I Built 23 Free Web Scrapers on Apify — Here is What I Learned

Published: (February 17, 2026 at 02:28 PM EST)
8 min read
Source: Dev.to

Source: Dev.to

I Built 23 Free Web Scrapers on Apify — Here Is What I Learned

Building in public is one thing, but building scrapers in public is a whole different beast. Over the last few months I’ve developed and released 23 free web scrapers on the Apify platform. From Amazon and TikTok to Google Maps and LinkedIn, I’ve touched almost every corner of the web where data lives.

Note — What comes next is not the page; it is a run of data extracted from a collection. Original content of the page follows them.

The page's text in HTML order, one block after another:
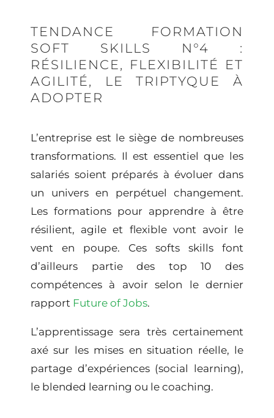
TENDANCE FORMATION
SOFT SKILLS N°4 :
RÉSILIENCE, FLEXIBILITÉ ET
AGILITÉ, LE TRIPTYQUE À
ADOPTER
L’entreprise est le siège de nombreuses
transformations. Il est essentiel que les
salariés soient préparés à évoluer dans
un univers en perpétuel changement.
Les formations pour apprendre à être
résilient, agile et flexible vont avoir le
vent en poupe. Ces softs skills font
d’ailleurs partie des top 10 des
compétences à avoir selon le dernier
rapport Future of Jobs.
L’apprentissage sera très certainement
axé sur les mises en situation réelle, le
partage d’expériences (social learning),
le blended learning ou le coaching.
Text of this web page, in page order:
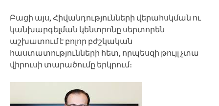
Բացի այս, Հիվանդությունների վերահսկման ու
կանխարգելման կենտրոնը սերտորեն
աշխատում է բոլոր բժշկական
հաստատությունների հետ, որպեսզի թույլ չտա
վիրուսի տարածումը երկրում։
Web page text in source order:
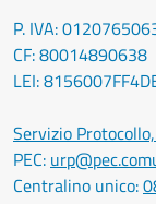
P. IVA:
CF: 80014890638
LEI:
Servizio
PEC:
Centralino unico:
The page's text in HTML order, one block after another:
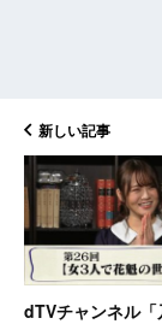
新しい記事
dTVチャンネル「
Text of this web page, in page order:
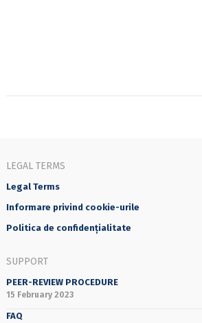
LEGAL TERMS
Legal Terms
Informare privind cookie-urile
Politica de confidențialitate
SUPPORT
PEER-REVIEW PROCEDURE
15 February 2023
FAQ
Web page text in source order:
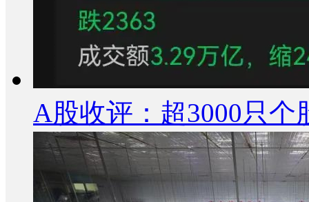
A股收评：超3000只个
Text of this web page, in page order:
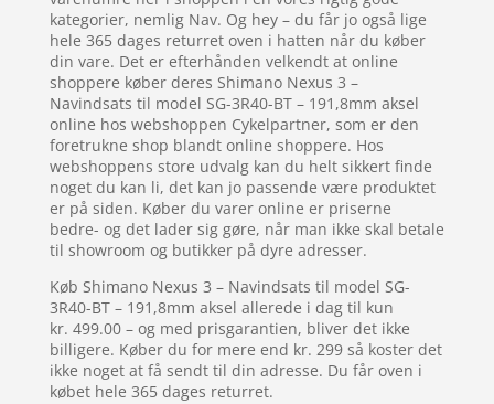
kategorier, nemlig Nav. Og hey – du får jo også lige
hele 365 dages returret oven i hatten når du køber
din vare. Det er efterhånden velkendt at online
shoppere køber deres Shimano Nexus 3 –
Navindsats til model SG-3R40-BT – 191,8mm aksel
online hos webshoppen Cykelpartner, som er den
foretrukne shop blandt online shoppere. Hos
webshoppens store udvalg kan du helt sikkert finde
noget du kan li, det kan jo passende være produktet
er på siden. Køber du varer online er priserne
bedre- og det lader sig gøre, når man ikke skal betale
til showroom og butikker på dyre adresser.
Køb Shimano Nexus 3 – Navindsats til model SG-
3R40-BT – 191,8mm aksel allerede i dag til kun
kr. 499.00 – og med prisgarantien, bliver det ikke
billigere. Køber du for mere end kr. 299 så koster det
ikke noget at få sendt til din adresse. Du får oven i
købet hele 365 dages returret.
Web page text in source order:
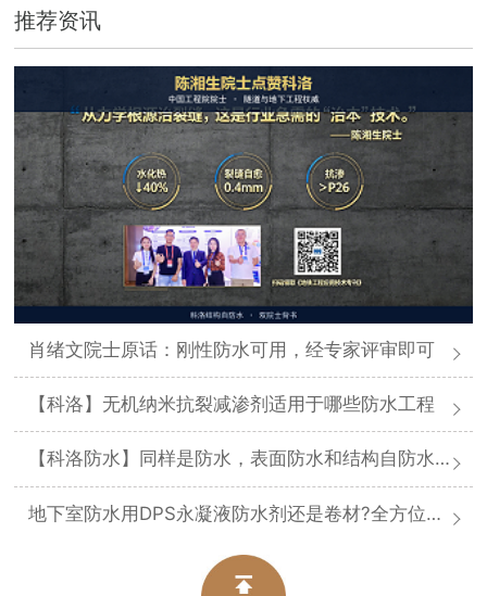
推荐资讯
肖绪文院士原话：刚性防水可用，经专家评审即可
【科洛】无机纳米抗裂减渗剂适用于哪些防水工程
【科洛防水】同样是防水，表面防水和结构自防水差在哪
地下室防水用DPS永凝液防水剂还是卷材?全方位对比分析
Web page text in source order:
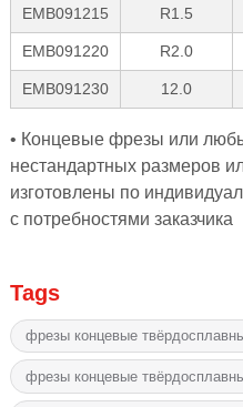
EMB091215 R1.5
EMB091220 R2.0
EMB091230 12.0
• Концевые фрезы или
нестандартных размеров
изготовлены по
с потребностями заказчика
Tags
фрезы концевые
фрезы концевые
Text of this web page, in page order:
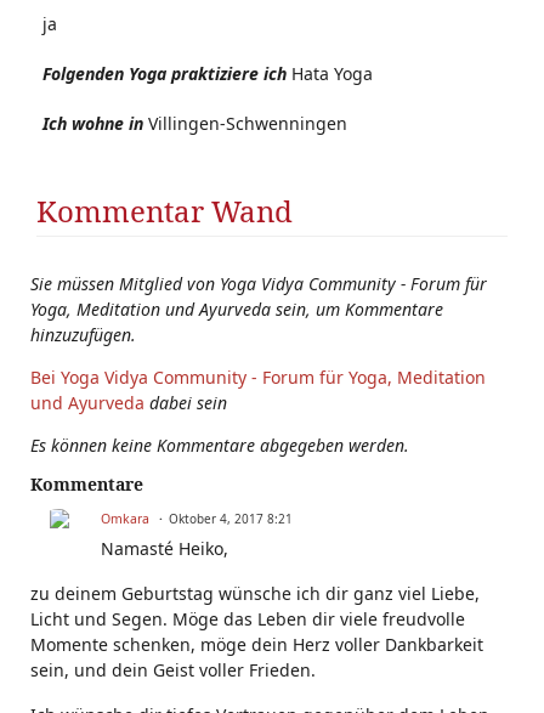
ja
Folgenden Yoga praktiziere ich Hata Yoga
Ich wohne in Villingen-Schwenningen
Kommentar Wand
Sie müssen Mitglied von Yoga Vidya Community - Forum für
Yoga, Meditation und Ayurveda sein, um Kommentare
hinzuzufügen.
Bei Yoga Vidya Community - Forum für Yoga, Meditation
und Ayurveda dabei sein
Es können keine Kommentare abgegeben werden.
Kommentare
Omkara Oktober 4, 2017 8:21
Namasté Heiko,
zu deinem Geburtstag wünsche ich dir ganz viel Liebe,
Licht und Segen. Möge das Leben dir viele freudvolle
Momente schenken, möge dein Herz voller Dankbarkeit
sein, und dein Geist voller Frieden.
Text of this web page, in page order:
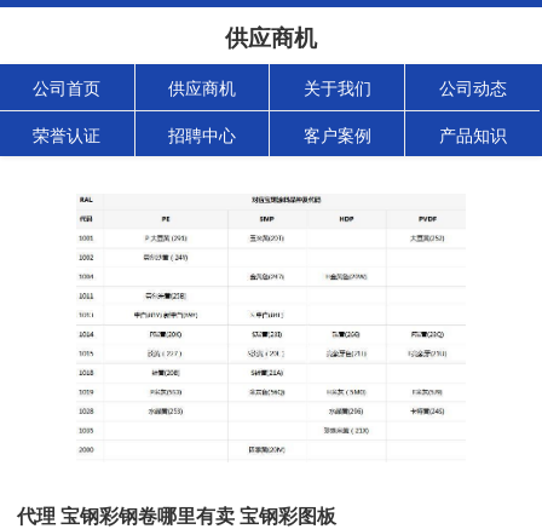
供应商机
公司首页 供应商机 关于我们 公司动态
荣誉认证 招聘中心 客户案例 产品知识
代理 宝钢彩钢卷哪里有卖 宝钢彩图板
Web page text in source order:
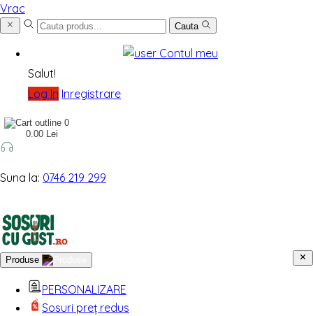
Vrac
Cauta
Contul meu
Salut!
Log In Inregistrare
0
0.00 Lei
Suna la: 0746 219 299
Produse
PERSONALIZARE
Sosuri preț redus
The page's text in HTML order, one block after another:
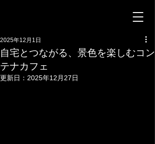
自宅とつながる、景色を楽しむコン
テナカフェ
2025年12月1日
更新日： 2025年12月27日
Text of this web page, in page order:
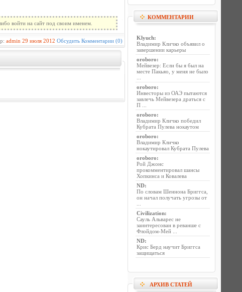
войти на сайт под своим именем.
admin 29 июля 2012 Обсудить Комментарии (0)
КОММЕНТАРИИ
Klyuch:
Владимир Кличко объявил о
завершении карьеры
oroboro:
Мейвезер: Если бы я был на
месте Пакьяо, у меня не было
oroboro:
Инвесторы из ОАЭ пытаются
завлечь Мейвезера драться с
П ...
oroboro:
Владимир Кличко победил
Кубрата Пулева нокаутом
oroboro:
Владимир Кличко
нокаутировал Кубрата Пулева
oroboro:
Рой Джонс
прокомментировал шансы
Хопкинса и Ковалева
ND:
По словам Шеннона Бриггса,
он начал получать угрозы от
Civilization:
Сауль Альварес не
заинтересован в реванше с
Флойдом-Мей ...
ND:
Крис Берд научит Бриггса
защищаться
АРХИВ СТАТЕЙ
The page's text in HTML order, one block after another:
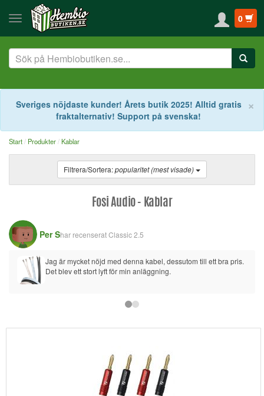
0
×
Sveriges nöjdaste kunder! Årets butik 2025! Alltid gratis
fraktalternativ! Support på svenska!
Start Produkter Kablar
Filtrera/Sortera:popularitet (mest visade)
Fosi Audio - Kablar
Per Shar recenseratClassic 2.5
Jag är mycket nöjd med denna kabel, dessutom till ett bra pris.
Det blev ett stort lyft för min anläggning.

If you’re an indie dev, a data enthusiast, or someone looking to break into the world of web automation, this is my story of why I built them, the technical hurdles I faced, and what it’s actually like to maintain a fleet of scrapers in 2026.


Why I Started

Most developers start building scrapers for a specific project. I started because I saw a gap.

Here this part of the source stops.